I got into the same funk once again. In the meantime I run rsync to get grab some more packages and other than that a machine was sitting idle for a while. 'cat /proc/mounts' does not show up anything unusual and "none /dev/pts devpts rw 0 0" in particular. An output of 'who' is a bit more interesting: root tty1 Aug 2 13:18 root :0 Aug 2 13:19 root pts/0 Aug 2 13:19 (:0.0) root pts/1 Aug 2 12:25 (:0.0) michal pts/1 Aug 2 13:19 ("remote") but this could be just 'who' a bit confused. BTW - kernel this time is 2.6.7-1.501
I should add that after logging out and unmounting /dev/pts 'w' says "3 users" but it shows only the current login on tty1. OTOH 'who' "remembers" a non-existent now logins from "remote" and from ":0.0". In any case these numbers are far from kernel.pty.max.
This pty bug is already in bugzilla somewhere...
Do you mean bug #128154? Surely it was not there when I filed the original report. :-)

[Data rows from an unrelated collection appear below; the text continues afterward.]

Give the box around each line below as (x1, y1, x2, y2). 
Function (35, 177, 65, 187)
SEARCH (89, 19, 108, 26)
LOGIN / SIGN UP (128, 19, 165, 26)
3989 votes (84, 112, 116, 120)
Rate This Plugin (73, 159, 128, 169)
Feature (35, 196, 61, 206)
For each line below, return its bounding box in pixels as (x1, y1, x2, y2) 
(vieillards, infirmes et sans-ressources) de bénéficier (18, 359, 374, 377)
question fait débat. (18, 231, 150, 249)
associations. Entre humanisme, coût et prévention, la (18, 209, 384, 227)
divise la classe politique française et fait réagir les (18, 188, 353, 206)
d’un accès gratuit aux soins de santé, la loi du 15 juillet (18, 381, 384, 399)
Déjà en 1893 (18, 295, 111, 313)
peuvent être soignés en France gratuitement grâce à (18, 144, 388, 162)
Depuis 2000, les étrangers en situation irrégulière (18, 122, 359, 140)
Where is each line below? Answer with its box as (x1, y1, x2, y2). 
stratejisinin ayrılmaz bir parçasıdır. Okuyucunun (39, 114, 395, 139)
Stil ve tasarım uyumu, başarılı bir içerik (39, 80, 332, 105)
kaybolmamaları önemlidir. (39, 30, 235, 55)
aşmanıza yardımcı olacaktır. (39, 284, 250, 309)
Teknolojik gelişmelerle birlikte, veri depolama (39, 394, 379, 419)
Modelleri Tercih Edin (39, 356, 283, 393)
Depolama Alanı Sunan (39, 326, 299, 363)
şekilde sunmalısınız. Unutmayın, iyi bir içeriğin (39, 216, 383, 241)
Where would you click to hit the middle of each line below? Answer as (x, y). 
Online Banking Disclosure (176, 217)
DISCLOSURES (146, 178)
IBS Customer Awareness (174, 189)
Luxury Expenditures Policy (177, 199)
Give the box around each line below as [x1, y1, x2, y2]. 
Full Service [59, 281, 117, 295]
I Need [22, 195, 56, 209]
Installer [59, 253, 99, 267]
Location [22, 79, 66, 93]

I haven't experienced this bug in a while. Is anyone else (who like me is keeping up with new kernel builds) still seeing it? Over on <a href="https://bugzilla.redhat.com/bugzilla/show_bug.cgi?id=128154">#128154</a> Warren he hasn't seen it since 525... Maybe time to close both of these bugs with resolution rawhide?
any reoccurance of this bug with the last few update kernels ?
No recurrances here yet; it still appears to be fixed. I'm currently using 2.6.10-1.1076_FC4, haven't had a chance to reboot to today's rawhide kernel (1087) yet. Rest assured you'll hear about it if I do see the bug again ;-)
ok, I'll close this, feel free to reopen if it reoccurs.
> any reoccurance of this bug with the last few update kernels ? I am not sure if a bug #145021 gives a new instance of the same problem or this is something new.